**Task prompt**
Copy every line of the records below where the word "Documentation" occurs.

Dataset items
· · · ·

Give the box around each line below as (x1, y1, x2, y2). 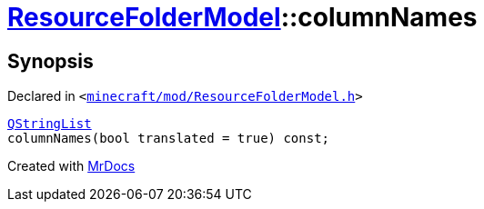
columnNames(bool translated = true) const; (7, 131, 330, 146)
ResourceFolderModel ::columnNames (7, 2, 478, 33)
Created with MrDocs (7, 158, 136, 174)
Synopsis (7, 49, 94, 73)
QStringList (7, 116, 92, 132)
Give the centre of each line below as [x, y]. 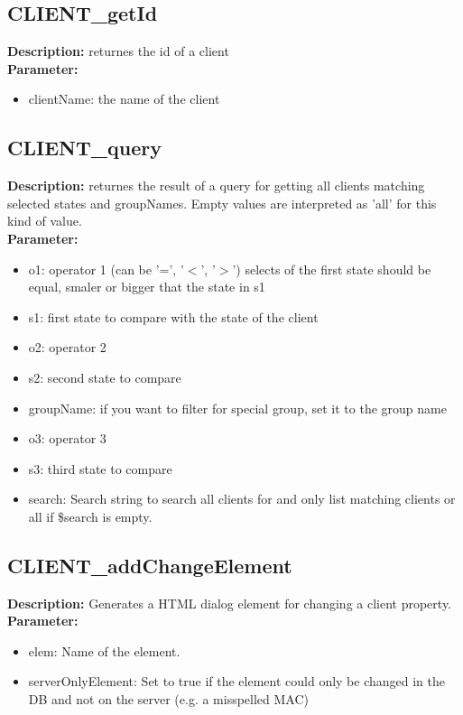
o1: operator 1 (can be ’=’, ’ [106, 269]
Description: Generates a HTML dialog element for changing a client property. [230, 603]
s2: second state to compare [105, 377]
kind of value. [45, 221]
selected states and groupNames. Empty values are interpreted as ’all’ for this [222, 203]
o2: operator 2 [67, 347]
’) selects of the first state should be [332, 269]
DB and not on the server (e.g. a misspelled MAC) [169, 699]
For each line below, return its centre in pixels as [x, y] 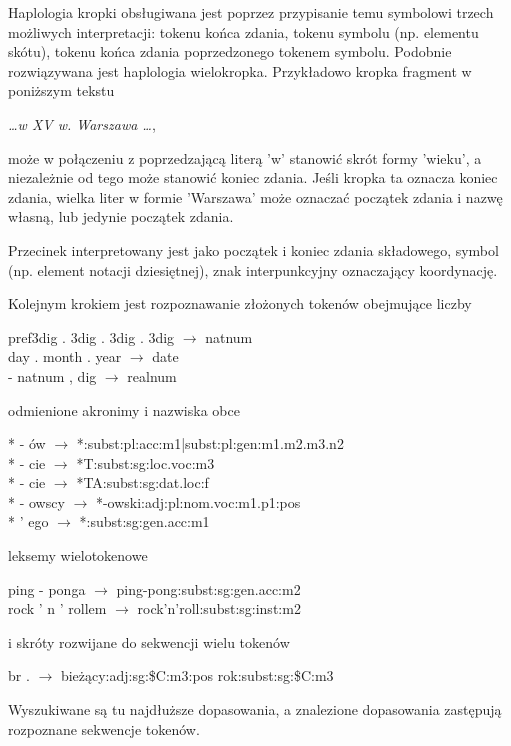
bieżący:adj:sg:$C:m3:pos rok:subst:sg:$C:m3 [197, 675]
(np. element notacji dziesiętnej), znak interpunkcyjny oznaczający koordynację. [253, 269]
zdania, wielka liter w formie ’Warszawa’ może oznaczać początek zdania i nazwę [255, 196]
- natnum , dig [52, 375]
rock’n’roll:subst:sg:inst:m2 [219, 608]
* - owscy [36, 501]
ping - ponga [47, 588]
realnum [152, 375]
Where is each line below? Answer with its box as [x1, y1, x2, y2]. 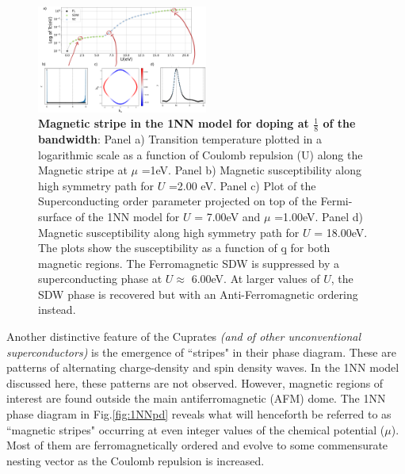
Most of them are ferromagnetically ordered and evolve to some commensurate [6, 437, 388, 453]
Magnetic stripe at [38, 162, 128, 178]
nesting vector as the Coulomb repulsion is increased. [6, 452, 265, 468]
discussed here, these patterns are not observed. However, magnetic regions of [6, 374, 384, 391]
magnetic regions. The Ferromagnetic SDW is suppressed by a [38, 254, 340, 271]
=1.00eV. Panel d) [274, 208, 363, 224]
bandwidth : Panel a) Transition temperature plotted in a [38, 130, 323, 147]
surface [38, 208, 72, 224]
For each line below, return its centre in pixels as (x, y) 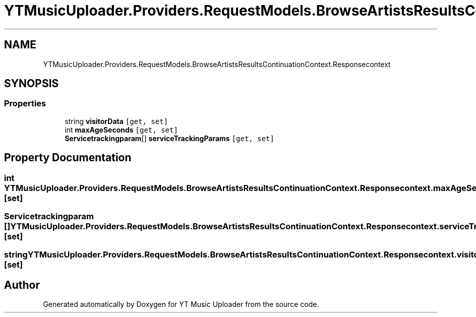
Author (22, 285)
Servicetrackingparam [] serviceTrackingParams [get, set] (169, 138)
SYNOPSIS (32, 84)
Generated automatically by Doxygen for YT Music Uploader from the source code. (181, 304)
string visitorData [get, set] (116, 121)
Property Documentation (68, 158)
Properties (25, 104)
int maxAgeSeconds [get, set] (121, 130)
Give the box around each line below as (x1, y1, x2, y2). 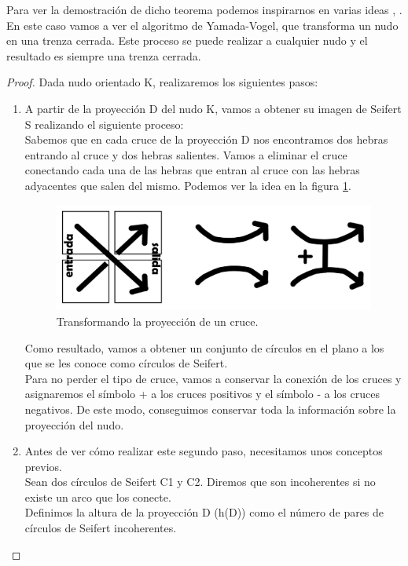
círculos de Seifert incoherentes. (24, 520, 177, 536)
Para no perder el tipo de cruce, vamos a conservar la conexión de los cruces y (24, 370, 402, 386)
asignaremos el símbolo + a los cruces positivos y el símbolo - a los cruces (24, 385, 380, 402)
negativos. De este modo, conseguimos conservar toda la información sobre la (24, 400, 396, 417)
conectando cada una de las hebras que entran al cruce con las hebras (24, 162, 360, 178)
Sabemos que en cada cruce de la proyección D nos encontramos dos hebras (24, 131, 388, 148)
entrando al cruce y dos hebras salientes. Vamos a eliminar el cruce (24, 146, 347, 162)
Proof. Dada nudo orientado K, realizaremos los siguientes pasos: (6, 74, 318, 90)
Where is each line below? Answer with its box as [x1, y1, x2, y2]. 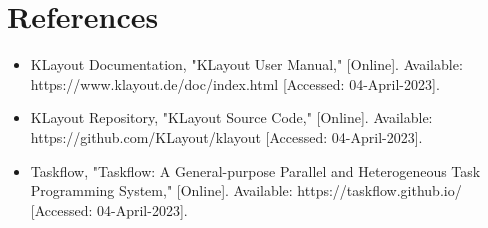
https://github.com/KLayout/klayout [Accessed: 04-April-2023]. [30, 126, 423, 147]
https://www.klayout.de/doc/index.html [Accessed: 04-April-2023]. [30, 73, 440, 94]
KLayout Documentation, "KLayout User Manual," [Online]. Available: [30, 54, 463, 75]
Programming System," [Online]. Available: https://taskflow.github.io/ [30, 180, 462, 201]
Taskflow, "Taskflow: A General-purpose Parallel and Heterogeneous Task [30, 160, 481, 181]
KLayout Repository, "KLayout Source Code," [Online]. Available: [30, 107, 433, 128]
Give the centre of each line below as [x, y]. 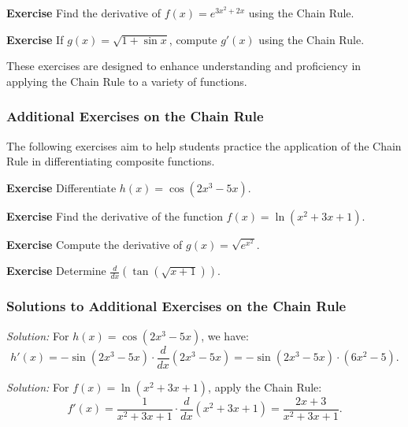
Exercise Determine [56, 271]
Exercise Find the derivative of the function [115, 215]
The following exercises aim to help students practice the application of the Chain [204, 145]
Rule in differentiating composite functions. [111, 161]
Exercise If [35, 39]
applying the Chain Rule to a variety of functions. [127, 81]
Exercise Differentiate [61, 187]
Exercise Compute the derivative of [95, 244]
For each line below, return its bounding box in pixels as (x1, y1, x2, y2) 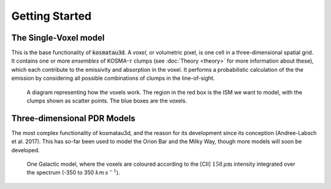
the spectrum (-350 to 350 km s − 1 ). (26, 168, 120, 176)
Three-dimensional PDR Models (11, 113, 136, 123)
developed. (11, 146, 40, 153)
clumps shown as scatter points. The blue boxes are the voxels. (26, 97, 187, 104)
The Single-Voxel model (11, 33, 105, 43)
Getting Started (11, 9, 92, 23)
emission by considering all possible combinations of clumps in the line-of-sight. (11, 74, 215, 82)
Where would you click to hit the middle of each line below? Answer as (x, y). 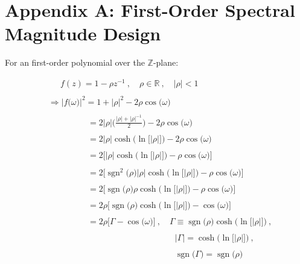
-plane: (166, 62)
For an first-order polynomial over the (75, 62)
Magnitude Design (83, 33)
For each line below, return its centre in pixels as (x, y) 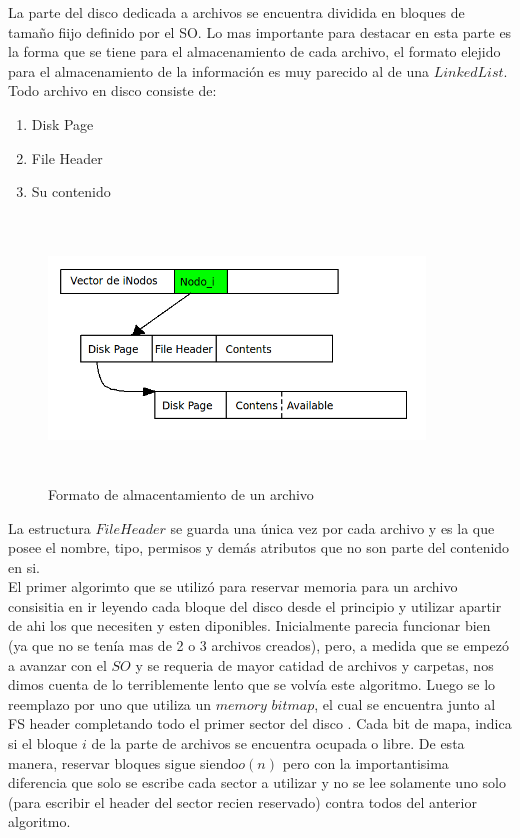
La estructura (49, 527)
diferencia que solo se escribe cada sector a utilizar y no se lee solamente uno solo (257, 782)
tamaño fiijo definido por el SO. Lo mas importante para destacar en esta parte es (260, 31)
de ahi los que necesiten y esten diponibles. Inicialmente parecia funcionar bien (249, 625)
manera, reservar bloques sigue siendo (123, 762)
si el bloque (43, 743)
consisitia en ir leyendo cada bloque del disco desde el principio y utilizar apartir (255, 605)
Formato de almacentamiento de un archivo (181, 493)
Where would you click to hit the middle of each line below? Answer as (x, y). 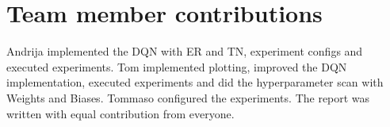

· · · ·

**Output of the exercise**
Property Documentation (68, 158)
KLayout Documentation, "KLayout User Manual," [Online]. Available: [30, 54, 463, 75]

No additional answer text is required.